January 08, 2014
News.com.au
MOTORISTS are being hit with the highest January prices for petrol since 2004 – and economists warn that the pain at the bowser will get even worse.
In the first week of January, Australian Institute of Petroleum figures show that motorists in Victoria and Western Australia were enjoying the cheapest average petrol cost per litre – $1.55 – while drivers in the Northern Territory were being slugged with a whopping $1.74 per litre.
Tasmania was the next most expensive place to fill up the tank, with an average of $1.62 per litre, followed by Queensland on $1.60 per litre and New South Wales and South Australia, both on a $1.58 average price per litre.
Prices were higher than the state average in Sydney, Melbourne, Adelaide and particularly in Brisbane, where motorists were paying 1.7 cents per litre above the state average.
In Perth, Hobart and Darwin, drivers were paying slightly less than the state average to fill up.
Motorists have been warned to prepare for more hip-pocket pain with further price hikes forecast for next week.
Commsec economist Savanth Sebastian said increasing overseas demand and a weaker Aussie dollar would keep pushing petrol prices up in the next week or two.
Consumer advocates are calling on independent fuel retailers to get serious about taking on the major chains, but industry experts say that new limits on shopper docket discounts could keep prices high.

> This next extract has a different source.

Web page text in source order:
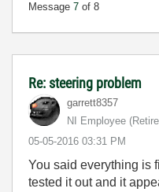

Under an agreement that came into force on January 1, Coles and Woolworths have capped their discount offers to 4c a litre. It followed an investigation by the Australian Competition and Consumer Commission that raised concerns that the shopper docket deals, cross-subsidised by supermarket profits, could distort the market and increase the general fuel price.
Some older dockets do not expire until February but an ACCC spokesman yesterday said the 4c cap should start to have an impact in the next few weeks.
Geoff Trotter, general manager of petrol price monitor Fueltrac, said the onus was now on the independents.
“Let’s see some competition,” he said. “It’s time the independents put up or shut up.
“They now have the more level playing field they have been calling for years. The size of the margins means there’s plenty of room for serious competition in offering lower prices to motorists.
“We reckon they have been crying crocodile tears to some extent while enjoying the higher margins. Now we will see.”
RACQ spokeswoman Renee Smith blamed “greedy” retailers, saying drivers were paying the price of a greater concentration of market power by services stations owned by Coles and Woolworths. The supermarket chains, however, said they simply followed the market trend and the increases were driven by factors such as high international oil prices and a weaker Aussie dollar.
Service stations’ profit margins on pump prices have increased from 4c a litre a decade ago to 10c now, with wholesale margins adding another 9.4c a litre.
The price rises come as BP and Shell are both considering plans to sell their Australian petrol stations and refineries as they shift their focus to exploration and production, according to market speculation.
Shell is believed to be in talks with two parties, including a consortium led by investment bank Macquarie Group, for a $3 billion sale of its 900 petrol stations and Geelong refinery.
BP is also considering a similar sale of its petrol stations and refineries in Queensland and Western Australia, according to market talk.
The company owns 225 stations and sells fuel under the BP brand at a further 1100 outlets across the country. In South Australia, Peregrine Corporation – owned by the wealthy Shahin family – acquired BP’s 16 metropolitan and 12 regional sites in a deal announced a year ago.
Yesterday, all parties said they did not comment on market speculation, although BP Australia spokeswoman Jamie Jardine noted the energy giant last month allocated an extra $150 million for investment in its retail operations.
Any sale by Shell will also affect Coles, which leases 630 petrol stations from Shell and operates them under a Shell-Coles Express banner.
Coles corporate affairs general manager Robert Hadler declined to provide details but said the retailer had “all the normal commercial protections in place”.
Shell has been looking for a buyer of the Geelong refinery, which supplies half Victoria’s fuel, since April.
Shell sold its 226 petrol stations in New Zealand in 2010 and they have since been rebranded Z Energy.
The stations were bought by New Zealand Superannuation Fund and Wellington-based infrastructure investment company Infratil for $NZ695 million ($643 million).
IBISWorld research analyst Ryan Kerin said any sale here was likely to follow the Kiwi model, where the buyer paid a royalty to use Shell branding for a set time while a new corporate face was phased in.
Mr Kerin warned less profitable outlets would come under pressure. “Any new owners will be looking to extract value,” he said.
The number of petrol stations around Australia fell from 20,000 in 1970 to about 6300 in 2011.